Metamath Proof Explorer

Theorem ralnralall

Description: A contradiction concerning restricted generalization for a nonempty set implies anything. (Contributed by Alexander van der Vekens, 4-Sep-2018)

		Ref	Expression
	Assertion	ralnralall	\|- ( A =/= (/) -> ( ( A. x e. A ph /\ A. x e. A -. ph ) -> ps ) )

Proof

Step	Hyp	Ref	Expression
1		r19.26	\|- ( A. x e. A ( ph /\ -. ph ) <-> ( A. x e. A ph /\ A. x e. A -. ph ) )
2		pm3.24	\|- -. ( ph /\ -. ph )
3	2	bifal	\|- ( ( ph /\ -. ph ) <-> F. )
4	3	ralbii	\|- ( A. x e. A ( ph /\ -. ph ) <-> A. x e.
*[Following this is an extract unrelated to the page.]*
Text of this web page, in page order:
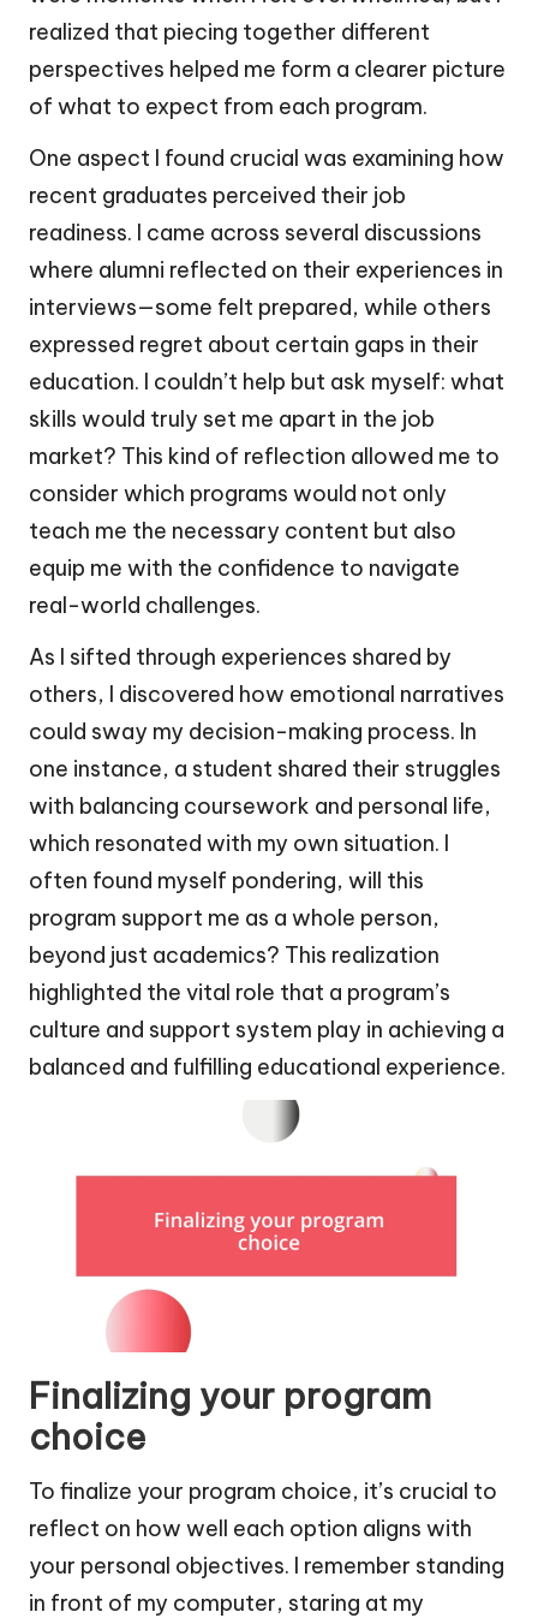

A F. )
5		r19.3rzv	\|- ( A =/= (/) -> ( F. <-> A. x e. A F. ) )
6		falim	\|- ( F. -> ps )
7	5 6	syl6bir	\|- ( A =/= (/) -> ( A. x e. A F. -> ps ) )
8	4 7	syl5bi	\|- ( A =/= (/) -> ( A. x e. A ( ph /\ -. ph ) -> ps ) )
9	1 8	syl5bir	\|- ( A =/= (/) -> ( ( A. x e. A ph /\ A. x e. A -. ph ) -> ps ) )